BH3-only proapoptotic Bcl-2 proteins and assays

Some embodiments of this invention are pharmaceutical compositions comprising a purified BH3-only proapoptotic protein, or a nucleic acid vector encoding such protein.

Exemplary is PUMA (the p53 upregulated modulator of apoptosis; also known as the Bcl-2 binding component 3; bbc3). As shown in FIG. 1, the alpha (GenBank AF354654.1 and NM_—014417; SEQ. ID NO:2) and beta (AF354655.1; SEQ. ID NO:3) splice variant isoforms of human PUMA both have the BH3 domain sequence IGAQLRRMADDLN (i.e., residues 4-16 as set forth in SEQ. ID NO:5). The human PUMA sequence has been determined by Yu, Vogelstein et al. (Mol Cell. 2001 Mar.;7(3):673-82) and by Nakano et al. (Mol Cell. 2001 Mar;7(3):683-94). The effectiveness of human PUMA-β in causing apoptosis of fibroblast-like synoviocytes from inflamed human joint tissue is illustrated in Examples 2 and 3.

It is believed that many (if not all) of the other native BH3-only proapoptotic Bcl-2 proteins are suitable as alternatives to PUMA. Effective proapoptotic proteins can be identified without undue experimentation using a suitable assay for apoptosis.

Apoptosis assays can be run using any suitable culture of mammalian cells (e.g., skin fibroblasts or established cell lines).
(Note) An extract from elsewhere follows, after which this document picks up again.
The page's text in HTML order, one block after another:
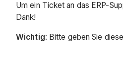
Um ein Ticket an das ERP-
Dank!
Wichtig: Bitte geben Sie

Especially suitable are cultures of human fibroblast-like synoviocytes (FLS), which can be established from tissue taken from patients with rheumatoid arthritis or osteoarthritis at the time of joint replacement (Example 1); or FLS cell lines transduced with telomerase reverse transcriptase (Sun et al, Biochem Biophys Res Commun. 2004 Oct. 29;323(4):1287-92). The cultured FLS are contacted with an agent (such as a nucleic acid vector) that causes expression of BH3-only proapoptotic protein, and apoptosis is determined.

For the purposes of high throughput screening, extent of apoptosis can be determined by Trypan Blue exclusion. Briefly, 10 μg of plasmid is transfected into human FLS derived from patients undergoing joint replacement for osteoarthritis, using Amaxa™ electroporation. The next day (22-24 h later), adherent cells are harvested by trypsinization and pooled with floating cells, and an aliquot stained with Trypan Blue for live/dead cell differentiation by light microscopy. The protein will be “proapoptotic” if there is substantially higher proportion of stained cells (preferably at least 20%) compared with control. For more detailed analysis, the protein can be tested at serial dilutions, and the effect can be determined by other events that are linked to apoptosis—such as ELISA for histone proteins (Example 1) DNA fragmentation (Example 3) or the activation of apoptosis related genes like caspase-3.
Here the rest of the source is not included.